What becomes possible when we ask:

What would a world without racism look like?
What would it be like if quality healthcare were accessible to all?
How can we embrace and support wellbeing in all its manifestations?
What could healthy communities look like…and accomplish?

These are some of the questions we continuously ask ourselves in our work at the Western Massachusetts Health Equity Network.  The Network commissioned a film that will serve as a centerpiece to meaningful discussions and action on health equity across Western Massachusetts and New England. MOSAIC amplifies the voices of people working within and for our communities of color toward equity, justice, and representation in all aspects of life, including healthcare.

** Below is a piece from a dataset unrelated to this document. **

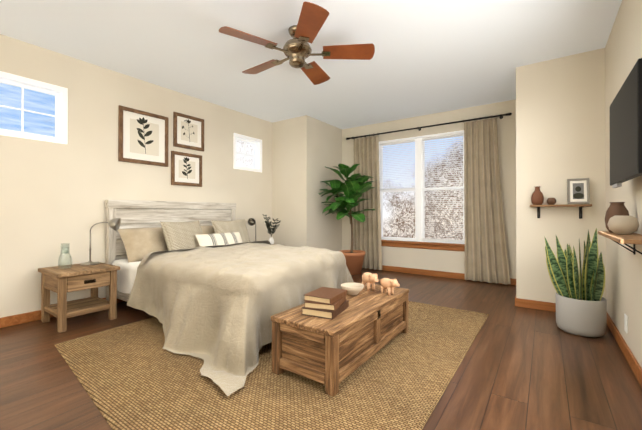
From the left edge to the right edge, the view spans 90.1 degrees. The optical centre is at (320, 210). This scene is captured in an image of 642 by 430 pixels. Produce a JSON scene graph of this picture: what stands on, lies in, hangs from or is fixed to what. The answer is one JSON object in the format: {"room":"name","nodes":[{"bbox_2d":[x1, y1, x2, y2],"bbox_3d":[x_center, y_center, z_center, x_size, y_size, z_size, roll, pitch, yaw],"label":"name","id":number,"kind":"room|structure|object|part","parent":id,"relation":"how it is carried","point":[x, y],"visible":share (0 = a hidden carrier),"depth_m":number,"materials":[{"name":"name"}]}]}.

Join us for a Watch Party and Conversation of MOSAIC: Conversations on Racism and Health in Western Massachusetts/New England . Highlighted in the film are the Women of Color Health Equity Collective, Estoy a Aqui, BRIDGE members in the Berkshires and the Okteteau Cultural Center. For more information before the webinar visit wmhenfilm.org.


What you'll learn

At the end of the course, participants will be able to:

  • Explain the value of personal accounts/short films in illustrating health equity and racial justice issues
  • Examine the ways in which historical and contemporary racism has contributed to health inequities
  • Summarize new ways of approaching health equity through new perspectives offered in the film

This webinar will be recorded and made available within 2 business days of the webinar close. Please log in to view the recording in the section "View a Recording of the Webinar.

Subject Matter Experts

  • Brenda D. Evans

    Brenda D. Evans, MPH
    Co-Chair of the
    WMHEN Film
    Summit Planning Committee

  • Brenda D. Evans is a lifelong resident of Springfield, Massachusetts, and a double alum of UMass Amherst. She has more than 20 years of education and experience in the public health field, which includes training, healthcare workforce development, and community engagement. She is dedicated to population health and health equity via advocacy and intersectional systematic change to achieve optimal health for all. Brenda’s public health career includes more than 10 years at the City of Springfield Department of Health & Human Services and serving as Director of the Pioneer Valley Area Health Education Center (PV AHEC), a healthcare workforce development program with a youth component and an adult workforce component. She was a founding member and the director of the Community Outreach Worker Network (COWNT) Coalition of Western Massachusetts, providing support, training, and networking opportunities for Community Health Workers from 2006-2016. She is currently Community Research Liaison for the Center for Community Health Equity Research at UMass Amherst School of Public Health and Health Sciences, connecting faculty researchers with community-based entities with aligned interests to perform community-based participatory research or community-engaged research. She is also the founding director of the Community Health Workers Coalition of Greater Springfield.

  • Risa Silverman

    Risa Silverman
    Coordinator, Western MA Health Equity Network, UMass School of Public Health & Health Sciences

  • Risa has more than 35 years of experience working as a community organizer and public health networker throughout Western Massachusetts, Philadelphia, and California. She founded and directs the Office for Public Health Practice and Outreach at the University of Massachusetts Amherst School of Public Health & Health Sciences, building connections among students, faculty, and community partners for the past 25 years. She created the Western Massachusetts Health Equity Network (WMHEN) in 2014 to address this region’s unique health equity and justice issues. She teaches Community Development in Health Education to UMASS Amherst undergraduates, and she has served on boards and committees of Community Involved in Sustaining Agriculture and the Massachusetts Public Health Association Policy Council. Most recently, Risa began to serve as an ally with the Women of Color Health Equity Collective. For two years of the pandemic, Risa served as Co-Chair for the Professional Staff Union alongside her day job. She has a Master of Public Health degree from UMass Amherst along with bachelor’s degrees in both Peace & Conflict Studies and History from the University of California Berkeley. When COVID became an obstacle to holding the 2022 Western Massachusetts Health Equity Summit, Risa led the effort to commission the film MOSAIC as a centerpiece for smaller events being held throughout the region. In her spare time, she is learning the art of pastels and cooking new foods whenever possible.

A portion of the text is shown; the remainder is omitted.